Two specific ADR patterns can actually help you identify a stone. A writhing, snake-like pattern is characteristic of most man-made glass, also known as paste. A blocky, striped pattern called tabby extinction points strongly to synthetic spinel. These are rare cases where the polariscope moves from indicating optical nature to suggesting a specific identity.

Even experienced gemmologists encounter a few visual traps when using the polariscope. Here is what to watch for:

Inclusions like fractures or crystal fragments can catch light from below and react independently from the rest of the stone. The fix is straightforward: focus on the body of the gem and ignore what the inclusions are doing.

A dark rim sometimes appears around the edge of a gem even when it is in its light position.

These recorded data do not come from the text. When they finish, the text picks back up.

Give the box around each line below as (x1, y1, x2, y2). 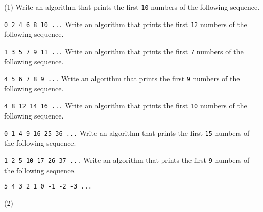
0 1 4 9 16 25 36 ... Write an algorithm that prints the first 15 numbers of (4, 127, 250, 138)
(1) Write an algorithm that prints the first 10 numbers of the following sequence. (4, 2, 260, 12)
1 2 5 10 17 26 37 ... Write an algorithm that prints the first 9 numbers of (4, 154, 250, 165)
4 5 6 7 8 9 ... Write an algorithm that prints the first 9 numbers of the (4, 73, 240, 84)
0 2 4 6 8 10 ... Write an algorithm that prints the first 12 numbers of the (4, 18, 247, 29)
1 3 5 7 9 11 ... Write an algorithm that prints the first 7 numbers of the (4, 45, 244, 56)
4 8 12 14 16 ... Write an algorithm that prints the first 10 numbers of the (4, 100, 247, 111)
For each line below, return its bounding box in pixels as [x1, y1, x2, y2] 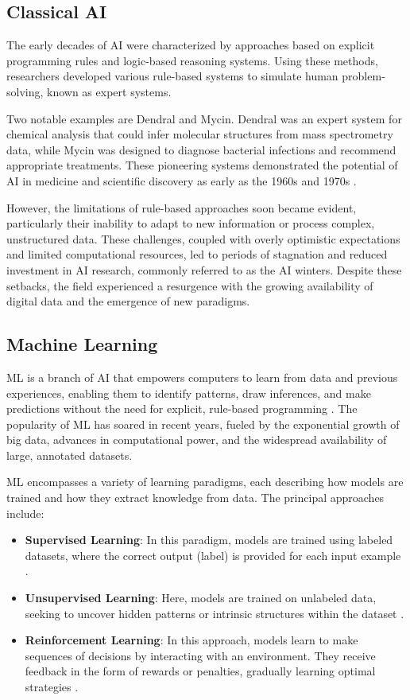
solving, [6, 83, 44, 99]
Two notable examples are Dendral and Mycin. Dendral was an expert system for [6, 110, 402, 126]
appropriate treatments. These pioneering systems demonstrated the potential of [6, 157, 398, 173]
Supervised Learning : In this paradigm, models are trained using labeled [25, 531, 393, 548]
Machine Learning [6, 332, 158, 356]
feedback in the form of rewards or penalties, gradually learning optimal [25, 663, 376, 679]
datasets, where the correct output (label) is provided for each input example [25, 546, 401, 563]
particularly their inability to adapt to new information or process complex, [6, 215, 375, 231]
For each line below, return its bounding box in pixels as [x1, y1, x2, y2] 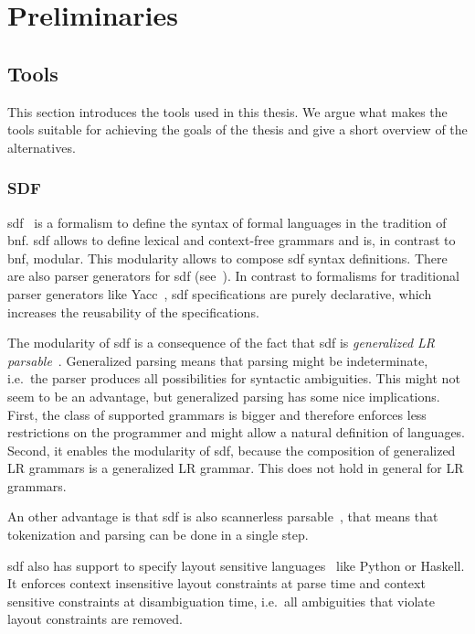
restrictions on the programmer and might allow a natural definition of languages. [7, 423, 466, 442]
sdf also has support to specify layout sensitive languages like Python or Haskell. [7, 555, 465, 575]
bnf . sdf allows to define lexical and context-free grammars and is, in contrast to [7, 231, 456, 250]
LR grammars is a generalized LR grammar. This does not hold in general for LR [7, 458, 464, 478]
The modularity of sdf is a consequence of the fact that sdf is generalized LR [7, 333, 436, 352]
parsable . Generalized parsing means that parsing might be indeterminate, [7, 350, 428, 370]
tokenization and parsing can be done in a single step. [7, 525, 309, 544]
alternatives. [7, 137, 76, 156]
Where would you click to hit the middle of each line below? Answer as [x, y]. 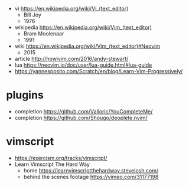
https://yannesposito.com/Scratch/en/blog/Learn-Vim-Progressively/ [99, 71]
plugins [25, 95]
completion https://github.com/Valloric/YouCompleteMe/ [84, 111]
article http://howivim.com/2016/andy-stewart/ [71, 59]
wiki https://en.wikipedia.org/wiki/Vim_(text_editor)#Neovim [87, 46]
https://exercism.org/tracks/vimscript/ [61, 158]
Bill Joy [32, 15]
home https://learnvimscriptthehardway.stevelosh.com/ [91, 170]
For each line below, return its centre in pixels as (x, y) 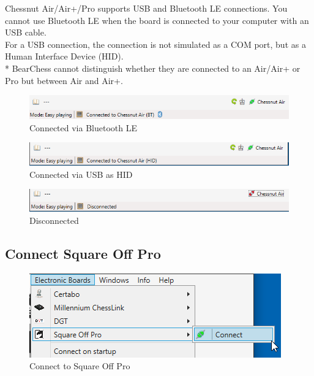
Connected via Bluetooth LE (83, 127)
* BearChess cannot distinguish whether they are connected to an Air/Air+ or (153, 68)
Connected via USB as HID (81, 174)
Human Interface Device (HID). (64, 56)
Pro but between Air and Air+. (64, 80)
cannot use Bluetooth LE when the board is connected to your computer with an (157, 20)
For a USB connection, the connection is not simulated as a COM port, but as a (155, 44)
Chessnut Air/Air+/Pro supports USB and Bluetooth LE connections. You (146, 8)
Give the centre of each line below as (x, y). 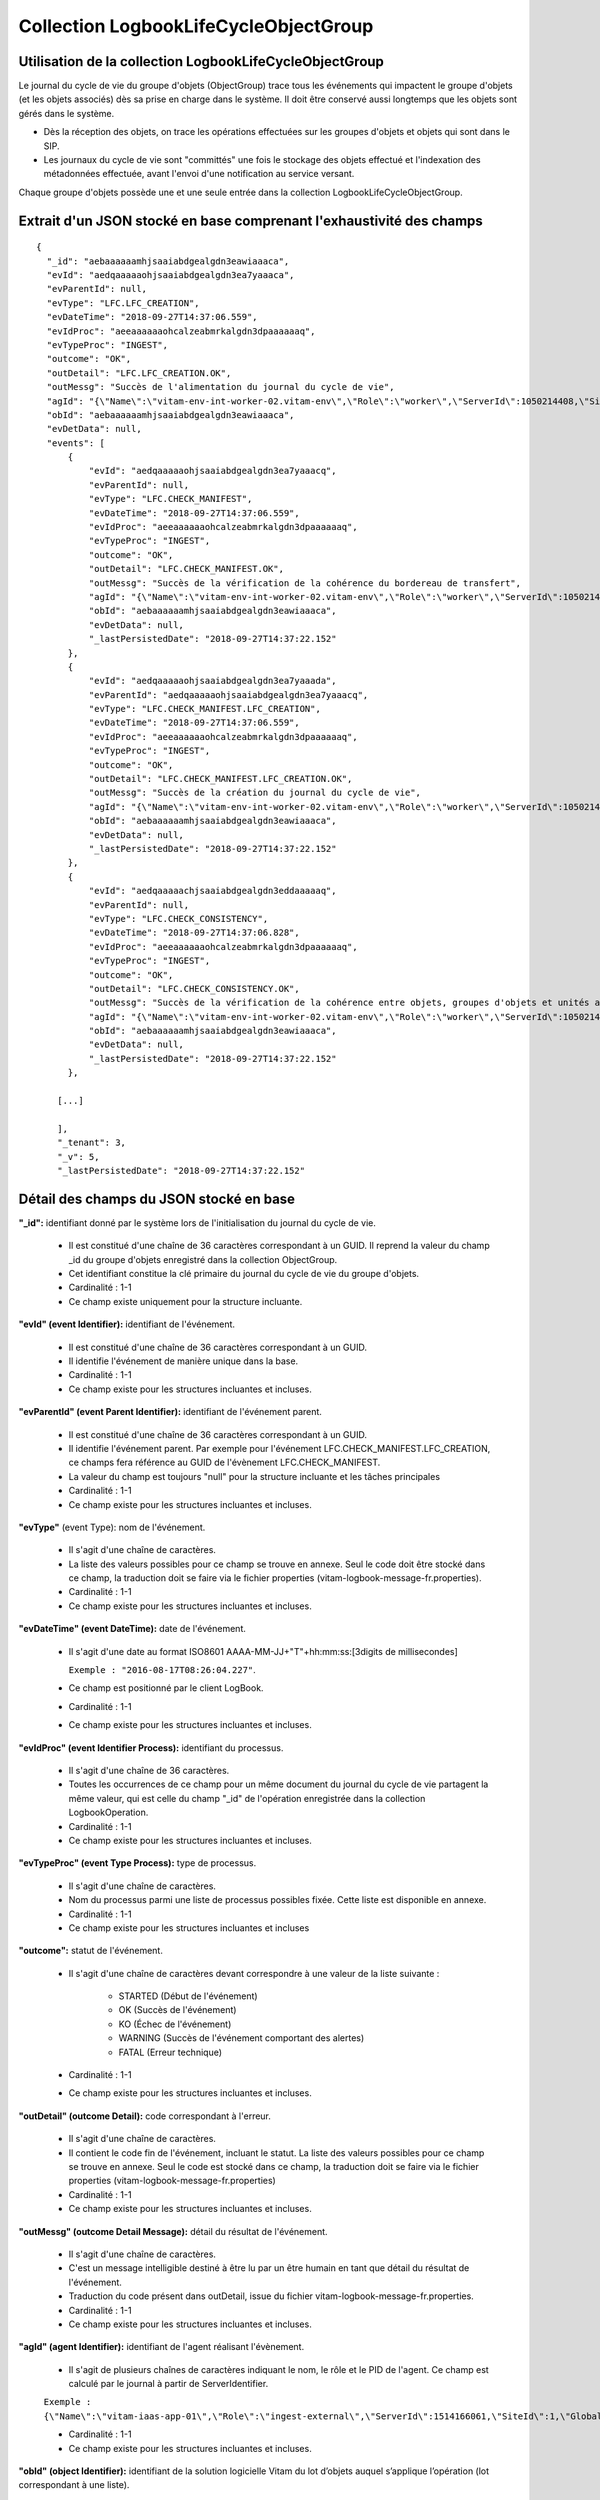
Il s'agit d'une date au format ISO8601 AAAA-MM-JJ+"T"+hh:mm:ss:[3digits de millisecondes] (263, 1651)
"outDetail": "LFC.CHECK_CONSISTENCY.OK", (194, 988)
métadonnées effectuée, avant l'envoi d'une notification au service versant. (199, 174)
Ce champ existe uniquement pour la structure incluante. (185, 1301)
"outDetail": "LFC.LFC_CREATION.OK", (139, 373)
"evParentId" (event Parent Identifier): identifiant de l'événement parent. (170, 1412)
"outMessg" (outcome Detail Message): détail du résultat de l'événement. (173, 2231)
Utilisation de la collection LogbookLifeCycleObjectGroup (201, 61)
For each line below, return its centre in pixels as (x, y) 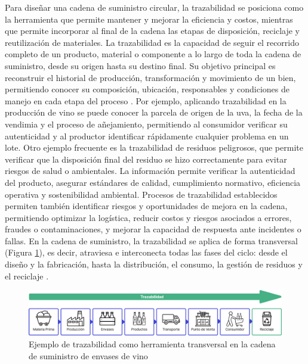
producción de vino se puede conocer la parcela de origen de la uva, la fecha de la (154, 112)
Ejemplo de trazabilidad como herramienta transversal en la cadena (152, 344)
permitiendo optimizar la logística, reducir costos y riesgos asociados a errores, (148, 217)
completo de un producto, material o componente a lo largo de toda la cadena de (153, 54)
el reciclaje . (27, 276)
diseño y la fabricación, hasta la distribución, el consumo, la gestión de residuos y (154, 264)
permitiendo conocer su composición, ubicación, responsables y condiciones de (147, 89)
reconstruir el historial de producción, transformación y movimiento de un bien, (150, 77)
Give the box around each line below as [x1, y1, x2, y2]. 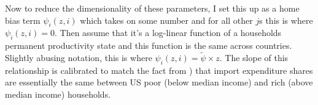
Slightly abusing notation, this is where [5, 51, 152, 63]
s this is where [259, 13, 313, 26]
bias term [5, 13, 41, 26]
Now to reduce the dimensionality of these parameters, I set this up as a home [5, 2, 300, 14]
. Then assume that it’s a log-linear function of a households [55, 26, 282, 39]
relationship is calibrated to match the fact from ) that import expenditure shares [5, 63, 313, 76]
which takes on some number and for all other [80, 13, 253, 26]
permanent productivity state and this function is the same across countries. [5, 39, 292, 52]
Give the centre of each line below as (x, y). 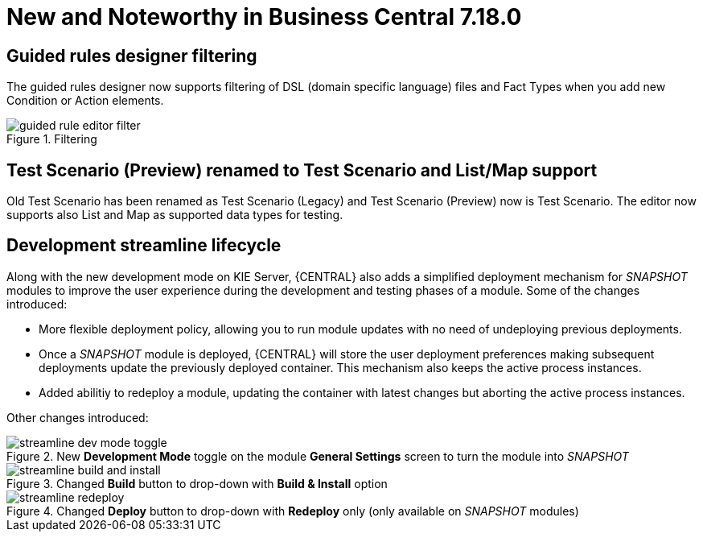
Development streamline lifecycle (144, 246)
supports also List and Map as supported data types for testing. (175, 215)
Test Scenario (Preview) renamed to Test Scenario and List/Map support (302, 170)
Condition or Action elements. (85, 101)
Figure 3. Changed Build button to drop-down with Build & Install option (197, 483)
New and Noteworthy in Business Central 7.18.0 (264, 17)
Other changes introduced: (78, 417)
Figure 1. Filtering (52, 139)
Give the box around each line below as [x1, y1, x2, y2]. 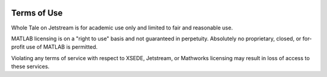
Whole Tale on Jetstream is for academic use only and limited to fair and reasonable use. [11, 24, 233, 31]
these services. [11, 63, 50, 70]
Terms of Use [11, 8, 63, 18]
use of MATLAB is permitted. [26, 43, 98, 51]
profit [11, 43, 25, 51]
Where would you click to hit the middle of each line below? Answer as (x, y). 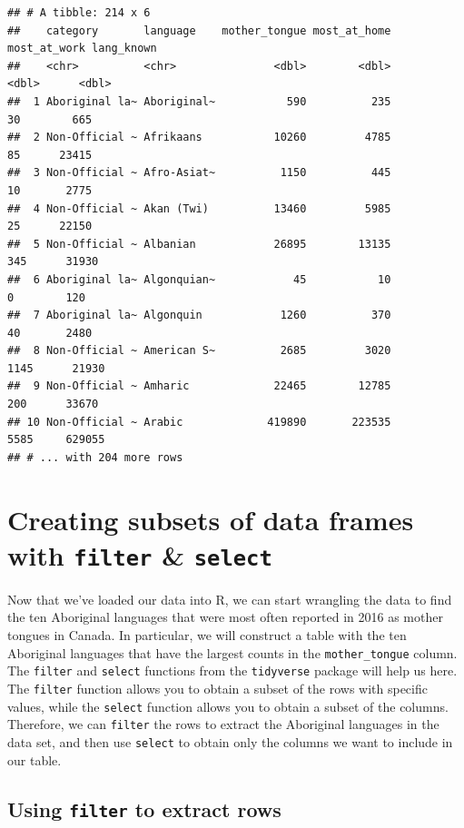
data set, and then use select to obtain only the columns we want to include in (230, 741)
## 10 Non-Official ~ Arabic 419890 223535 (199, 422)
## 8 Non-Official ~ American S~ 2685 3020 (199, 351)
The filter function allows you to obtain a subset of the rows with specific (217, 688)
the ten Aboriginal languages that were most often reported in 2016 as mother (225, 617)
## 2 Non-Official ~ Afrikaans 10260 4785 (199, 138)
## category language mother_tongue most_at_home (199, 30)
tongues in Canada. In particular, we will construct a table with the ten (207, 635)
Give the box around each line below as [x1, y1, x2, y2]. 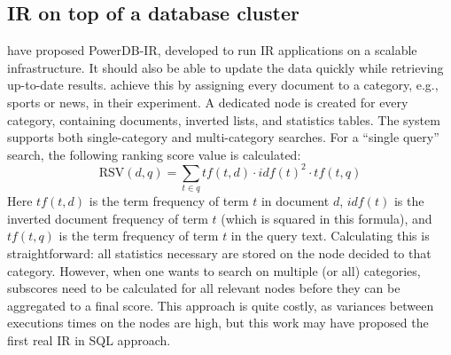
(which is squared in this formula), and [221, 209, 432, 227]
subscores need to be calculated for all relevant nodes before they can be [7, 279, 400, 297]
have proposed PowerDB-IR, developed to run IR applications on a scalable [7, 41, 417, 59]
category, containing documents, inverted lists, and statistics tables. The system [7, 110, 440, 129]
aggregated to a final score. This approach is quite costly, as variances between [7, 296, 434, 314]
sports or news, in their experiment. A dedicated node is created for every [7, 92, 408, 111]
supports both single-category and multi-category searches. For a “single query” [7, 128, 439, 146]
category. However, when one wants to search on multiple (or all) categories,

This happens because the crown facets at certain angles reflect light away from the polariscope. To check whether that rim is a real result or a facet artefact, remove the top filter from your portable polariscope. What you see then is how the stone would look at its lightest. If the dark areas are still present without the filter, you can safely disregard them in your test.

For bi-coloured or unevenly coloured stones, be careful not to mistake a change in body colour for the stone going light or dark. Again, removing the top filter and comparing with and without it will help you separate colour tone from optical response.

If you see iridescence rather than clear light and dark patterns when looking through the polariscope, you may be looking straight down the optic axis of a doubly refractive gem. This is not an error in your testing; it is simply a viewing angle issue. Rotate the stone onto a different face and test again to get a clear reading of the standard light-dark pattern.

The polariscope is genuinely one of those tools that rewards time and repetition. The first few tests can feel uncertain, especially when you are trying to distinguish a dark rim from a true dark response, or when inclusions are distracting. But with practice the four patterns become easy to read, and the process becomes second nature.

If you are building out your testing routine, the polariscope deserves a regular spot in your workflow. It is fast, non-destructive, and it gives you fundamental optical information that narrows down your identification possibilities before you reach for any other instrument.

Start with stones you already know. Test a garnet, a piece of glass, a piece of chalcedony. Watch the patterns form. Once you have seen each one clearly in a known stone, you will recognise them confidently in unknowns.